Because it has complete copies of Lua 5.2 (src/lib/lua52), stb truetype (src/lib/stb), and SDL2 (winlib/SDL2-2.0.10) checked in.

Excluding those, it's 1369 lines of C (.c or .h), and 5389 lines of Lua (.lua), and 112 lines of other files (license, readme, build scripts...); or 78.4% Lua, 19.9% C, and 1.6% other. I didn't count fonts or images (.ttf, .ico, or .inl).
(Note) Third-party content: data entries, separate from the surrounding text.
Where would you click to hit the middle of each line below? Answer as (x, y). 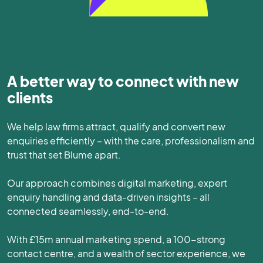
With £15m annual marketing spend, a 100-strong (116, 239)
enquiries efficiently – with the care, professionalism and (131, 141)
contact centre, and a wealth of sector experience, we (126, 253)
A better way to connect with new (123, 81)
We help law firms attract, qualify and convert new (116, 127)
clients (30, 97)
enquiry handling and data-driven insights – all (108, 197)
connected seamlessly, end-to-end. (88, 211)
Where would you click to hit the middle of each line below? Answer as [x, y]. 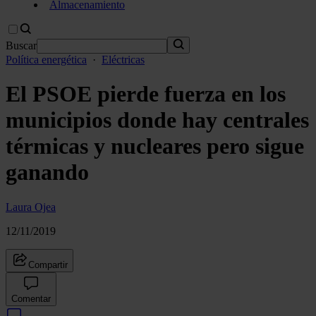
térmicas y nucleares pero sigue [155, 146]
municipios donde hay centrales [157, 120]
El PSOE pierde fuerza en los [146, 94]
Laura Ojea [31, 207]
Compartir [48, 265]
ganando [47, 172]
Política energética [46, 60]
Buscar [21, 45]
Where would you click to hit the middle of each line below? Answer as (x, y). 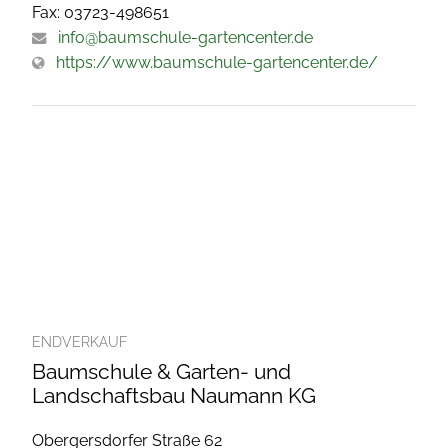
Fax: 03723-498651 (100, 12)
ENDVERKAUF (79, 341)
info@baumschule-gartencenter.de (185, 37)
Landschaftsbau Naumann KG (174, 395)
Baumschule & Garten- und (161, 371)
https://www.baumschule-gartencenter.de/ (217, 62)
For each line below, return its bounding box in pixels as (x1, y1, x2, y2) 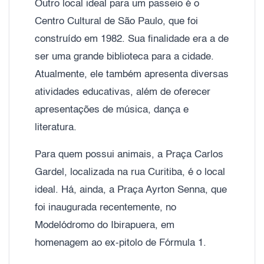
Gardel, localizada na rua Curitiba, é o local (35, 167, 225, 177)
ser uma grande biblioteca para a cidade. (35, 51, 214, 62)
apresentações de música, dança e (35, 104, 189, 115)
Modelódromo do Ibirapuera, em (35, 220, 174, 230)
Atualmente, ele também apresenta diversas (35, 69, 229, 80)
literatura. (35, 122, 77, 133)
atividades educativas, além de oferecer (35, 87, 210, 97)
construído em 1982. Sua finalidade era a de (35, 34, 229, 44)
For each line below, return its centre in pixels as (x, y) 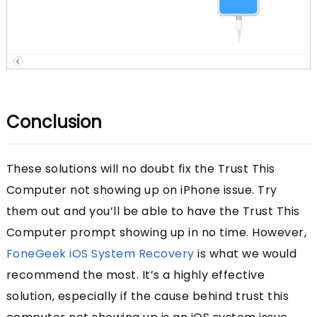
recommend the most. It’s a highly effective (136, 275)
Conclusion (54, 122)
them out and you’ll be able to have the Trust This (153, 211)
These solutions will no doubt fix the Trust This (140, 168)
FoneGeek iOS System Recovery (100, 253)
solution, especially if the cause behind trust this (148, 296)
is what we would (246, 253)
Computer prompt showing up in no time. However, (156, 232)
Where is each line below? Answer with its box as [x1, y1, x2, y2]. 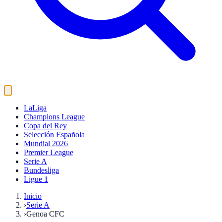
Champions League [24, 112, 85, 121]
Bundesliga [24, 166, 59, 174]
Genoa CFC [26, 210, 64, 218]
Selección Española [24, 130, 85, 139]
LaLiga [24, 104, 47, 112]
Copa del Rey [24, 121, 67, 130]
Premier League [24, 148, 73, 157]
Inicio [24, 192, 42, 200]
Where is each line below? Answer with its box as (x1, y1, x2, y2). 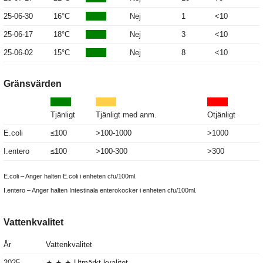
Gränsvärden (4, 79, 62, 89)
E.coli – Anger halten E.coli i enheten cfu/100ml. (4, 173, 137, 180)
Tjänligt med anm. (96, 110, 157, 120)
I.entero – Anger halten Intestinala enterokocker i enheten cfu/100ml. (4, 187, 197, 194)
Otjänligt (207, 110, 235, 120)

It seems to include the entirety of Lua - https://github.com/rxi/lite/tree/master/src/lib/lua52

Which is written in C.

Odd that they chose lua 5.2. The most popular luas nowadays are 5.1 (the version that luajit implements), and 5.3 (which was for a long time the 'latest and greatest', though it's been superseded by 5.4).
5.4 hasn't officially released (it's in the RC stage) so 5.3 is still the latest stable/supported version.
They have all of the lua implementation checked in, which they didn't write.

Most of the implementation is oddly in the "data" folder.

Probably because that C code is the embedded Lua interpreter. See the lua.h file, there's the copyright notice at the bottom.
If you check the C sources you'll find that it's Lua itself and libSDL.